Политическим и культурным центром этой полоски цивилизованной земли была относительно небольшая территория вокруг восточной части Средиземного моря. В этой области великие города Афины, Родос, Пергам, Антиохия и Александрия доминировали в культуре и экономике всех остальных. На западе единственными сопоставимыми городами были Рим, Сиракузы и Карфаген; они были меньше по размеру и не принадлежали к той же лиге в культурном отношении, что Антиохия и Александрия; на востоке были гораздо более заметные центры: Вавилон и Селевкия-на-Тигре в Вавилонии, другие в Иран и Бактрия; в Индии их было еще больше, особенно в северной части, в низинах долин Инда и Ганга. Зависимость этих восточных земель от центрального региона причудливо иллюстрируется цитатой из философа Клеархоса Соли, которая была вырезана в греческом городе Ай-Ханум в Бактрии. Точно так же в Риме в 155 году было большое волнение, когда трое афинских философов прибыли в качестве посланников – вкус культурного мейнстрима был явно самым необычным в этом городе. Однако только вдоль берегов Греции, Анатолии, Сирии и Египта существовали огромные экономические, политические и культурные силы, которые распространялись на все остальное. Это был центр мира.
Это был мир, который был по сути греческим по языку, религии и культуре. Дельфийские максимы Клеархоса и философ Карнеардес в Риме были греками и говорили по–гречески - остальным пришлось выучить язык. Конечно, использовались другие языки и другие религии, но если человек знал греческий, он мог разговаривать с людьми от Испании до Индии, и ни на каком другом языке он не мог этого сделать, даже если использование греческого постепенно исчезало. Величайшие государства в этом мире использовали греческий в качестве языка управления и общение, как со своими гражданами, так и с другими державами, хотя все они также использовали другие языки. Итак, в Египте, где великий город Александрия был оживленным греческим культурным центром, большинство населения говорило по-египетски в повседневной жизни, но им также был необходим греческий язык для общения со своими правителями. Эти администраторы редко утруждали себя изучением египетского языка, и они вели свои подробные записи на греческом. В Сирии местным языком был арамейский, и он был понятен также в землях к востоку, от Вавилонии до границ Индии, где он распространился при старой империи Ахайменидов, хотя его и вытеснял греческий.
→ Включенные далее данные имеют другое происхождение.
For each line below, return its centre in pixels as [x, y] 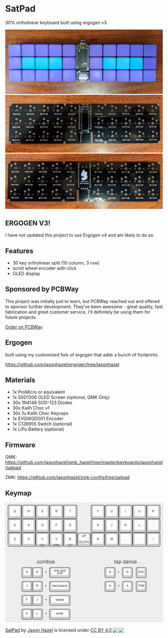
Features [19, 251]
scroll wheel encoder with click [44, 268]
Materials [20, 380]
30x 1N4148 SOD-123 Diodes [42, 402]
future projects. [21, 317]
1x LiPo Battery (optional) [38, 429]
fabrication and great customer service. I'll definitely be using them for [78, 312]
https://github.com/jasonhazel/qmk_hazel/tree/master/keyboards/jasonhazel [84, 462]
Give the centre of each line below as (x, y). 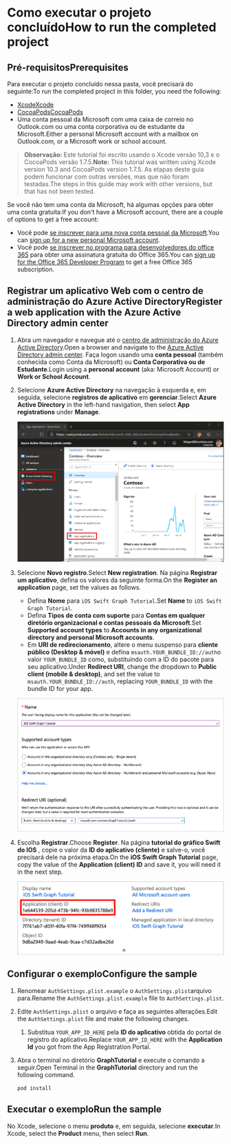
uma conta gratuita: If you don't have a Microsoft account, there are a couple (115, 212)
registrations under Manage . (59, 412)
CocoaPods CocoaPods (50, 112)
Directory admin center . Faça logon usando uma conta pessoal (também (120, 354)
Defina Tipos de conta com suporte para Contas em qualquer (116, 615)
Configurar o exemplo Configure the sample (102, 974)
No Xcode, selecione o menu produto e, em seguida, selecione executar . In (114, 1126)
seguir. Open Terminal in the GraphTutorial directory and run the (107, 1067)
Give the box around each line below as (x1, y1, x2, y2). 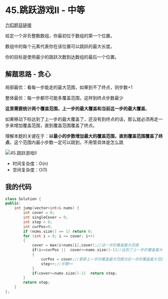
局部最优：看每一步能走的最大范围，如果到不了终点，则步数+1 (5, 84, 132, 90)
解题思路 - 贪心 (5, 70, 51, 78)
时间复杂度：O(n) (12, 160, 48, 166)
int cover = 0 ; (23, 210, 55, 215)
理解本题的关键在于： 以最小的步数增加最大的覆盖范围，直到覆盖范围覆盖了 (5, 133, 158, 139)
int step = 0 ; (23, 219, 52, 224)
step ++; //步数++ (40, 261, 73, 266)
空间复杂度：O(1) (12, 166, 47, 172)
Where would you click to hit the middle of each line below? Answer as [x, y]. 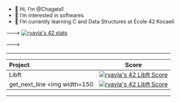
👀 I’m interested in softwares [49, 15]
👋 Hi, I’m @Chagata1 [39, 9]
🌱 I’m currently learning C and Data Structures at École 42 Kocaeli [94, 21]
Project [19, 65]
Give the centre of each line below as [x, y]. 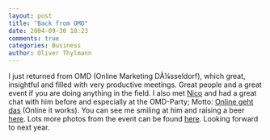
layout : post [30, 16]
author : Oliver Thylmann [50, 53]
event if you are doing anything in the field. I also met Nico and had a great [133, 93]
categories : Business [45, 46]
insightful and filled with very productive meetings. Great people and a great [135, 84]
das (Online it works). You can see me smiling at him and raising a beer [127, 110]
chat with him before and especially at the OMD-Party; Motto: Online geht [131, 102]
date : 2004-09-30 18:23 [49, 31]
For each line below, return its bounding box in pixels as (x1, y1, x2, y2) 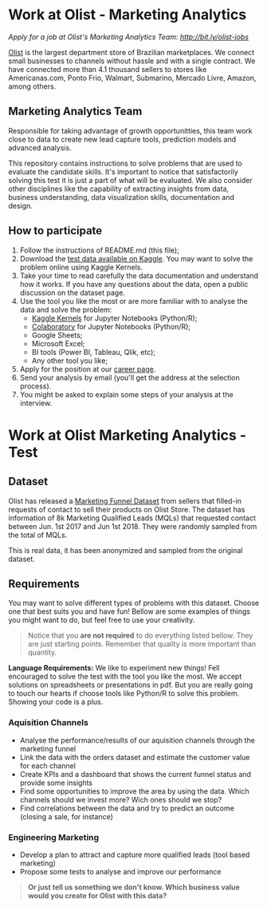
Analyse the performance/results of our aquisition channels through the (19, 735, 255, 745)
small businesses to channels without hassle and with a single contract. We (8, 56, 256, 66)
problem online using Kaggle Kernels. (19, 262, 143, 272)
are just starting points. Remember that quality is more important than (27, 639, 257, 649)
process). (19, 381, 52, 391)
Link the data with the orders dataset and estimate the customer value (19, 752, 250, 762)
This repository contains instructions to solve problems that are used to (8, 158, 243, 168)
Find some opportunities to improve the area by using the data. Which (19, 786, 249, 796)
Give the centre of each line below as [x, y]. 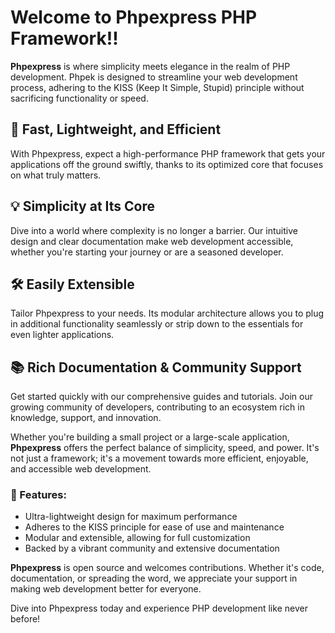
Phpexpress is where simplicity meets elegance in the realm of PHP [150, 66]
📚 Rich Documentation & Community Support [156, 367]
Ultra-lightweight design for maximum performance [131, 517]
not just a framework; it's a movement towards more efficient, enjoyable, [159, 458]
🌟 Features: [38, 495]
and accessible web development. [81, 469]
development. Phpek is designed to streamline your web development [154, 77]
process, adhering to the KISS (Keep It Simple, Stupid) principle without [157, 87]
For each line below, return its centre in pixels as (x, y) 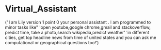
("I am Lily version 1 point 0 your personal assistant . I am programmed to (78, 22)
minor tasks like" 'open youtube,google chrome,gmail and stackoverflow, (78, 27)
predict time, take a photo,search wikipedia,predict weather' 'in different (77, 32)
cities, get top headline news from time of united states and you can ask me (81, 37)
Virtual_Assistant (41, 9)
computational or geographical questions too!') (52, 42)
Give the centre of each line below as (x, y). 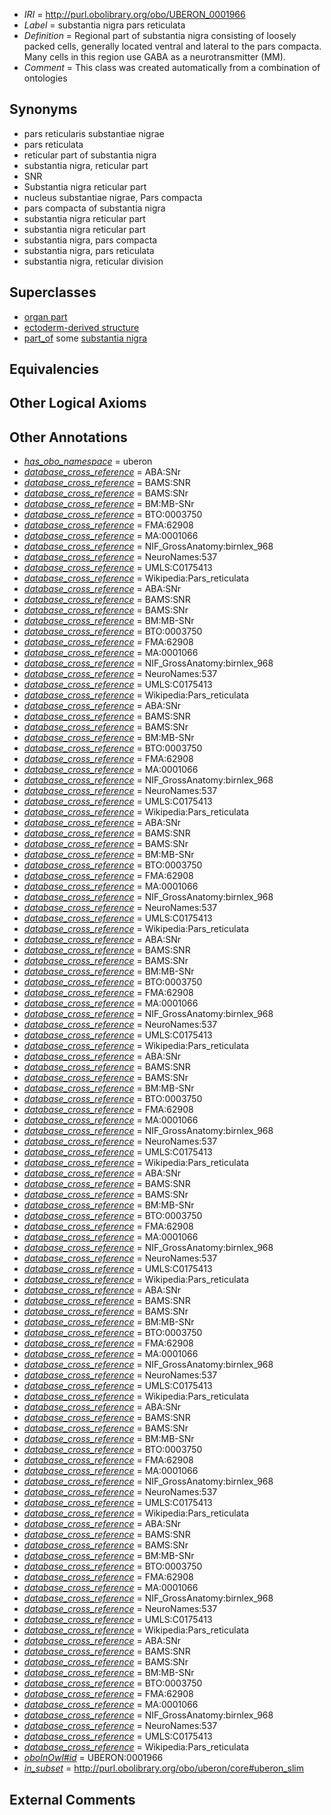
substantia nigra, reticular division (93, 261)
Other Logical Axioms (78, 403)
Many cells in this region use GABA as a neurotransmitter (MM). (154, 57)
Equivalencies (54, 369)
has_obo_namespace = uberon (88, 461)
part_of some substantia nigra (85, 338)
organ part (45, 316)
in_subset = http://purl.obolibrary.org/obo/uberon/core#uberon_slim (164, 1768)
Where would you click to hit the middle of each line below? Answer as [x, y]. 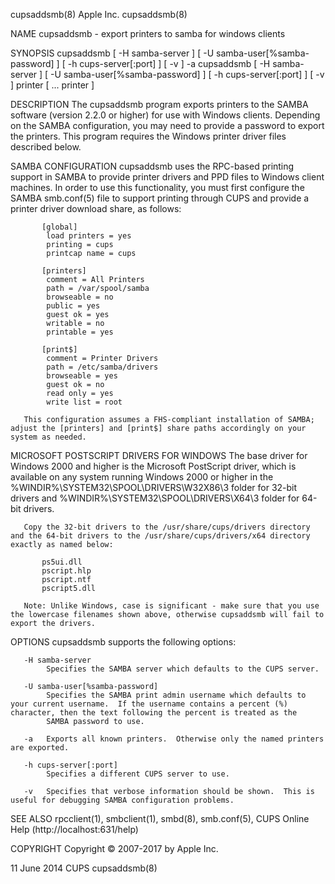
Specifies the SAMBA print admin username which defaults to [176, 695]
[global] [59, 227]
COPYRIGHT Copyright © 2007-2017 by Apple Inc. [114, 848]
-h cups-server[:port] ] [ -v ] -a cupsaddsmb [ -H [169, 63]
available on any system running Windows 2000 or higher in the [142, 477]
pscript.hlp [66, 571]
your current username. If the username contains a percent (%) [149, 704]
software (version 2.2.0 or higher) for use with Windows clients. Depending [165, 115]
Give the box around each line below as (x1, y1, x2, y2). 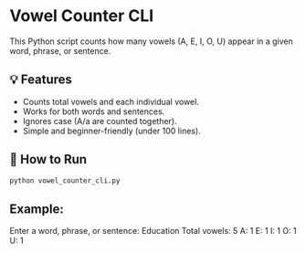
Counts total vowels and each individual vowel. (22, 96, 199, 107)
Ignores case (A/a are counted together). (22, 115, 177, 126)
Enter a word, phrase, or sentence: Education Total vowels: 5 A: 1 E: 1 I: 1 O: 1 (9, 226, 297, 237)
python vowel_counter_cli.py (9, 175, 121, 185)
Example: (9, 201, 64, 216)
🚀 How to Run (9, 152, 88, 167)
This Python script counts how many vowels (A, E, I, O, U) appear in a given (9, 36, 294, 47)
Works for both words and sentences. (22, 106, 165, 117)
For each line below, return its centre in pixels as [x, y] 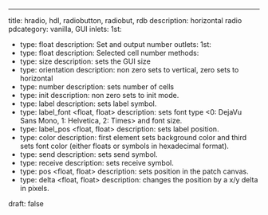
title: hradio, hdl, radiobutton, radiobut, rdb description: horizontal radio [125, 20]
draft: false [26, 203]
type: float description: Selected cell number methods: [109, 53]
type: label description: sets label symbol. [88, 104]
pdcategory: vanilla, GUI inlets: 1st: [65, 29]
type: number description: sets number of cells [97, 87]
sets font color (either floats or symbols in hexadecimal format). [124, 146]
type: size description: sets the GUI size [85, 61]
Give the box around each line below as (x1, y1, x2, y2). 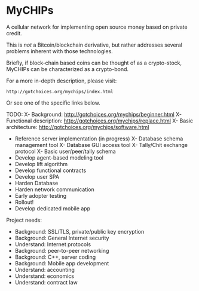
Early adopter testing (14, 192, 67, 199)
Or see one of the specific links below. (6, 99, 100, 106)
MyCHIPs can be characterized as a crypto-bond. (6, 65, 129, 72)
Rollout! (14, 198, 34, 206)
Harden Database (14, 179, 59, 186)
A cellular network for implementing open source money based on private (6, 23, 188, 30)
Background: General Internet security (14, 234, 109, 241)
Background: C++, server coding (14, 253, 96, 261)
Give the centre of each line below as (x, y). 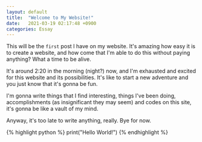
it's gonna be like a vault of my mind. (52, 109)
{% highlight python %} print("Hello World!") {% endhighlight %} (87, 132)
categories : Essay (30, 29)
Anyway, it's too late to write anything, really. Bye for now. (79, 121)
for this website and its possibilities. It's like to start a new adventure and (97, 77)
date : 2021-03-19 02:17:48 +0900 (51, 23)
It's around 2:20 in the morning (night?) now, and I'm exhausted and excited (101, 71)
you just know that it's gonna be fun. (52, 84)
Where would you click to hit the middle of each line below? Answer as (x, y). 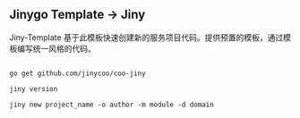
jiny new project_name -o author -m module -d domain (112, 105)
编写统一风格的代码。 (56, 48)
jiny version (34, 88)
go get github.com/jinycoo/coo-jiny (77, 73)
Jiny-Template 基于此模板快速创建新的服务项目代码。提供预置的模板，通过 (146, 37)
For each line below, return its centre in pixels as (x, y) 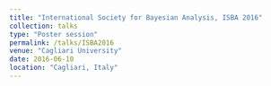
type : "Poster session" (54, 34)
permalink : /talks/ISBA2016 (62, 43)
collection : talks (44, 26)
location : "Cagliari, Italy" (64, 68)
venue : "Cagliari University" (66, 51)
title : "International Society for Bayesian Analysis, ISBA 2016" (136, 17)
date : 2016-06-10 (42, 59)
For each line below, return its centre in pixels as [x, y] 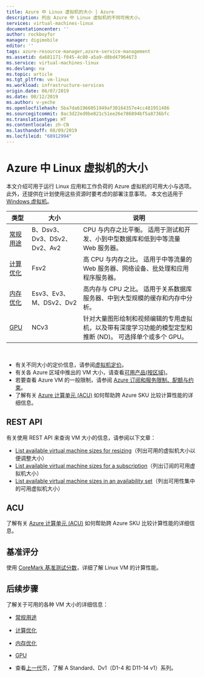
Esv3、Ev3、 [51, 294]
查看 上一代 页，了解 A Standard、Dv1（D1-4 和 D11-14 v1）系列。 [96, 668]
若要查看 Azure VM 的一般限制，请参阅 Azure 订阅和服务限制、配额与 [102, 380]
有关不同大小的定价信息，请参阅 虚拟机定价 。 [71, 365]
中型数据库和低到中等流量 [144, 239]
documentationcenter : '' [38, 29]
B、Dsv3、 [47, 230]
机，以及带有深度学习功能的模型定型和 [138, 328]
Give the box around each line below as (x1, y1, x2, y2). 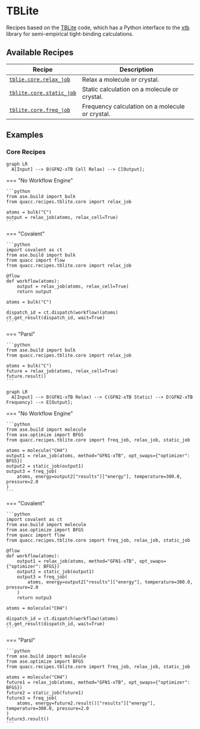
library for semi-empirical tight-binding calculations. (6, 30, 134, 37)
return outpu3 (17, 595, 52, 601)
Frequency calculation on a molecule (82, 102, 185, 110)
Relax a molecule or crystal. (82, 75, 160, 84)
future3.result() (6, 716, 49, 722)
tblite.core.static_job (9, 89, 77, 96)
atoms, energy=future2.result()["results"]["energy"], (17, 700, 156, 706)
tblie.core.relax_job (9, 76, 70, 83)
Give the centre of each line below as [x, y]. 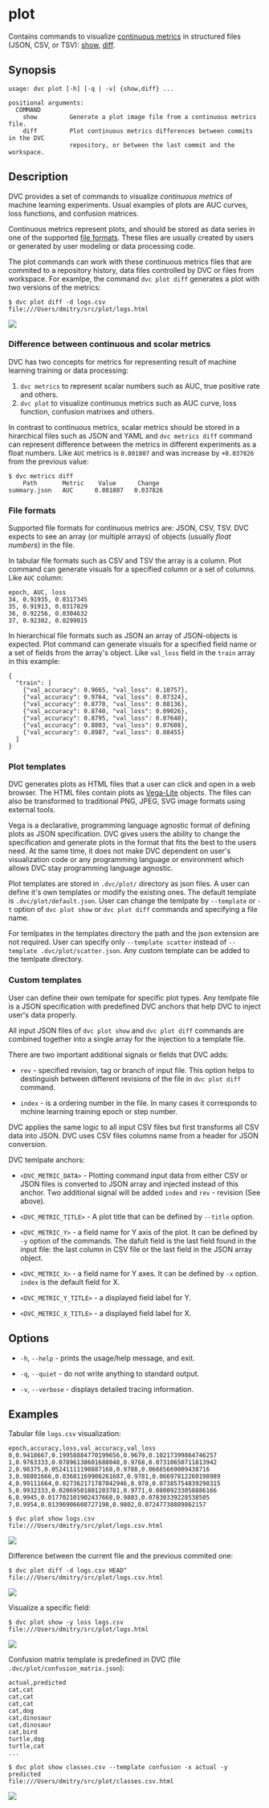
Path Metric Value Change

В Италии латынь медленно распространялась, вытесняя многие местные диалекты и языки полуострова, но даже римляне, особенно гордившиеся собой, использовали греческий в дипломатии и даже дома; греческий язык противостоял латыни на юге Италии в течение следующих пятнадцати столетий. Иранцы говорили на варианте древнеперсидского языка, и он использовался на востоке, в Бактрии, где были греческие города, хотя люди говорили и на других местных языках; здесь также говорили на арамейском или, по крайней мере, писали, и было несколько других в употреблении. Даже в Индии греческий был одним из языков некоторых правителей. Большая часть населения говорила на своих местных языках, но король в Пенджабе или наемник из яваны (то есть греческий или, по крайней мере, западный) в долине Ганга или на Декане могли бы поговорить с бактрийским всадником, сирийским купцом, карфагенско-испанским землевладельцем или римским консулом без переводчика. В 150 До н.э. это был грекоязычный мир, и большие города восточного Средиземноморья были истоками и зачинателями этой культуры.
С другой стороны, не всегда этнические греки контролировали эти земли, и ни в коем случае всемирное культурное единство греков и греческого языка не было воспроизведено в международных делах. Ряд крупных держав разделил между собой большую часть цивилизованного мира, и вокруг них, между ними и рядом с ними были сотни мелких держав. Это был чрезвычайно сложный политический мир, и в этом он резко контрастировал с его частичным языковым и культурным единством; другими словами, политическое разделение в некотором смысле имитировало лежащее в основе языковое разнообразие , а не поверхностное культурное единство.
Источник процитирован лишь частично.